The charts below show the scores of Log-Loss. The gaps between train and test scores were smaller after hyperparameter tuning. The tuned models were less overfitting. However, I still had room to do further improvement. 

In [None]:
plt.figure(figsize=(16, 5))

plt.subplot(1, 3, 1)
plt.title('Log-Loss Scores for Random Forest')
ax = sns.barplot(x='name', y='scores', hue='type', data=df_rfc)

plt.subplot(1, 3, 2)
plt.title('Log-Loss Scores for Logistic Regression')
ax = sns.barplot(x='name', y='scores', hue='type', data=df_lr)

plt.subplot(1, 3, 3)
plt.title('Log-Loss Scores for Light GBM')
ax = sns.barplot(x='name', y='scores', hue='type', data=df_lgbm)
plt.show()

## Part4: Optimizing ensemble weights
I used optimization algorithm to find the best weights to ensamble three models.

In [None]:
predictions = []
for clf in clfs:
    predictions.append(clf.predict_proba(X_test))

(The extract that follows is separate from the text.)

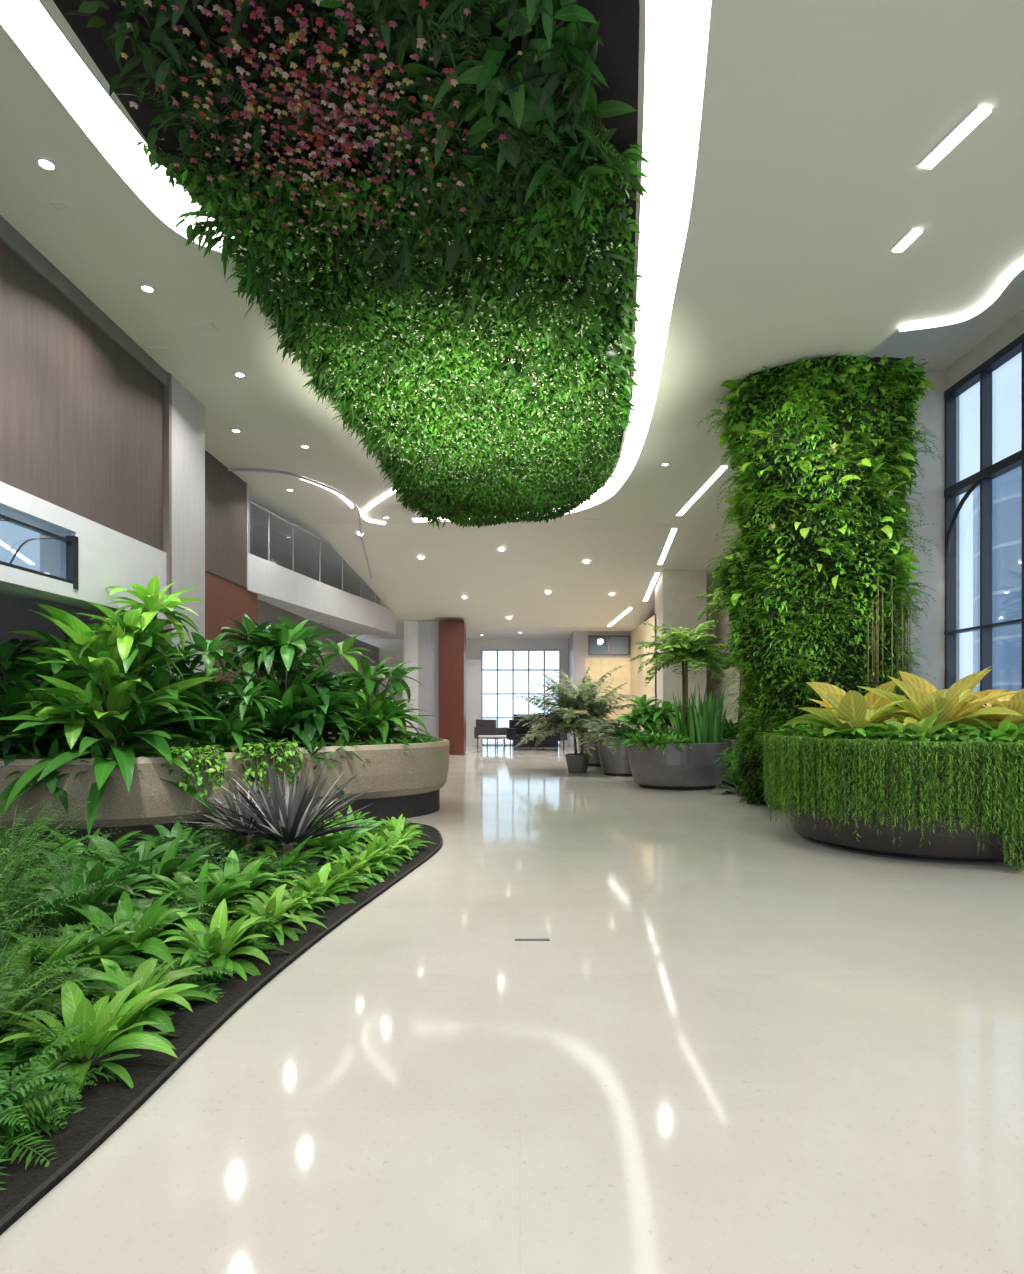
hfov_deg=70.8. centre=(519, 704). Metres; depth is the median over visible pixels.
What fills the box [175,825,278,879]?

def log_loss_func(weights):
    ''' scipy minimize will pass the weights as a numpy array '''
    final_prediction = 0
    for weight, prediction in zip(weights, predictions):
            final_prediction += weight*prediction

    return log_loss(y_test, final_prediction)
    
#the algorithms need a starting value, right not we chose 0.5 for all weights
#its better to choose many random starting points and run minimize a few times
starting_values = [0.5 for i in range(len(predictions))]
#adding constraints and a different solver
cons = ({'type':'eq','fun':lambda w: 1-sum(w)})
#weights are bound between 0 and 1
bounds = [(0,1)]*len(predictions)

res = minimize(log_loss_func, starting_values, method='SLSQP', bounds=bounds, constraints=cons)

print('Ensamble Score: {best_score}'.format(best_score=res['fun']))
print('Best Weights: {weights}'.format(weights=res['x']))

The table below shows Log-Loss. I learned that the ensembling model was better than three other individual models.

In [None]:
df_summary = pd.DataFrame(data={
    'models': ['Random Forest(Tuned)', 'Logistic Regression(Tuned)'
              , 'Light GBM(Tuned)', 'Ensembling Model'],
    'scores': [rfc_result_post['scores']['test']
               , lr_result_post['scores']['test']
               , lgbm_result_post['scores']['test']
               , res['fun']
              ]
}) 
df_summary

## Part5: Submission

In [None]:
for clf in clfs:
    preds = clf.predict_proba(test)
    lpreds = clf.predict_proba(test)
    gpreds = clf.predict_proba(test)
    xpreds = clf.predict_proba(test)

In [None]:
coef_1 = res['x'][0] 
coef_2 = res['x'][1] 
coef_3 = res['x'][2]
finalPreds = coef_1*preds + coef_2*lpreds + coef_3*xpreds

In [None]:
pred = pd.DataFrame(finalPreds, index=sample.id.values, columns=sample.columns[1:])
pred.to_csv('prediction.csv', index_label='id')

This competition has already ended, but we still can submit our predictions to see the scores. Top places have score of 0.38.

My ensemble model got a score of 0.48983.